Affirming.
Trin V. Triplett brought this action against L.M. Bays, in 1939, to have sold a small tract of land which she alleged belonged jointly to her and Bays. The basis of her claim is that the land was conveyed to her and her husband, Oscar Triplett, jointly, in 1919. Bays answered, denying that Mrs. Triplett was the owner of a one-half interest in the tract of land in question. He set up the affirmative plea that the question had been litigated twice, or should have been so litigated; once in the United States District Court for the Eastern District of Kentucky and once in the Carter Circuit Court (the judgment of the latter court was affirmed by this Court in the case of Trin V. Triplett v. L.M. Bays,
Oscar Triplett filed an involuntary petition in bankruptcy, in 1929, in the United States District Court for the Eastern District of Kentucky. The trustee in bankruptcy brought an action against the Tripletts in which he charged, among other things, that Oscar Triplett, without consideration and with the intent to delay and defraud his creditors in the collection of their debts, conveyed to his wife, Trinvilla Triplett, nine tracts of land in 1927. The tract of land in question was involved in that transfer and was described in the petition of the trustee. Summons was served upon Mr. and Mrs. Triplett. Mrs. Triplett filed a separate answer in which she denied that the deed to her was fraudulent, or that it was the result of any conspiracy on the part of her husband to cheat his creditors. Mrs. Triplett set up no claim to an interest in the land in question by virtue of the aforementioned deed to her and her husband executed in 1919. The final decree in the United States District Court set aside the deed from Oscar Triplett to his wife on the ground that it was without consideration, *Page 824 and it was made to cheat, hinder and delay his creditors. The tract of land in question was described in that decree. Reference is made in the appellant's brief to an alleged stipulation in the Federal Court wherein it was agreed that Mrs. Triplett was the owner of a one-half interest in the land in question, and also that the record before us shows that the Clerk of the Federal Court certified a copy of the stipulation along with other parts of the record, but that it was not presented by the appellee. Be that as it may, that stipulation is not here, and even if it were we would look to the final judgment of that Court rather than to a stipulation in the record. L.M. Bays bought the land from the trustee in bankruptcy. The deed from the trustee to Bays included the tract of land now in dispute. When Bays sought to take charge of the land under the deed from the trustee Mrs. Triplett set up a claim to a part of it. That dispute culminated in the case of Triplett v. Bays, supra. In that case Bays made claim to all the land under the deed executed to him by the trustee in bankruptcy. However, the litigation resulted in some 23 acres of land being awarded to Mrs. Triplett. Mrs. Triplett did not set up any claim to an interest in the tract of land now in dispute in that case by virtue of the deed to her and her husband executed in 1919.

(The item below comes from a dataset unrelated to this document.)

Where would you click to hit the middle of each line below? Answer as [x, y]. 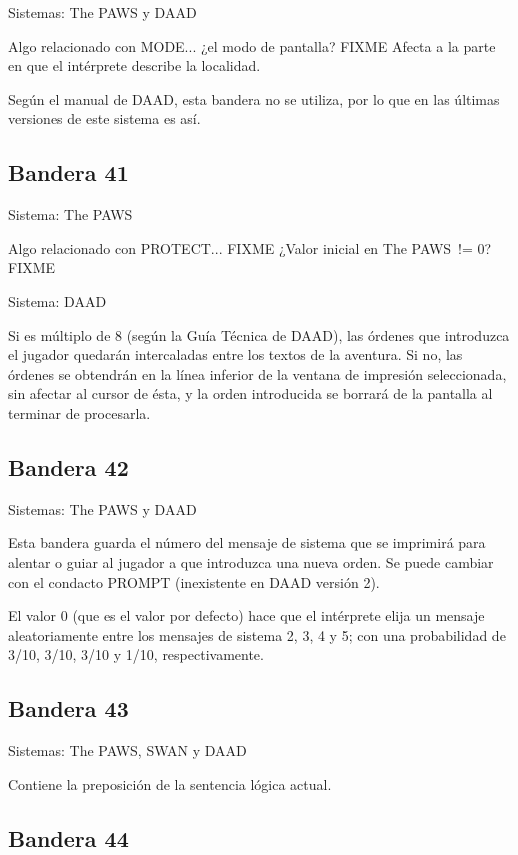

We have indicated that the trial judge decided in favor of Bays in the action now before us, because it was his view that it was the duty of Mrs. Triplett to bring forward any claim that she had to the land in question in her first action against Bays. We deem it unnecessary to determine whether or not the reason given by the trial judge for his ruling is correct, since we are unalterably of the opinion that the judgment in the United States District Court is a bar to the claim which Mrs. Triplett is now attempting to assert. She was a party to that litigation wherein the deed from her husband to her, which included the tract of land under consideration, was attacked. When she made her separate answer she merely denied that the deed had been made fraudulently and without consideration. She set up no claim whatever to an interest in the tract of land by virtue of a deed executed to her and her husband in 1919. That question could have been and should have been concluded in that action, and that judgment is now a bar to the claim which she is attempting to assert. A *Page 825
judgment rendered on the merits by a court having jurisdiction of the subject matter and the parties is conclusive of the rights of the parties and their privies in another suit on the points and matters in issue in the first — not only on the points upon which the court was actually required by the parties to form an opinion and pronounce judgment, but to every point which properly belonged to the subject being litigated and which the parties by reasonable diligence might have brought forward. Revis v. Duff,
It is our view, therefore, that the judgment should be and it is affirmed.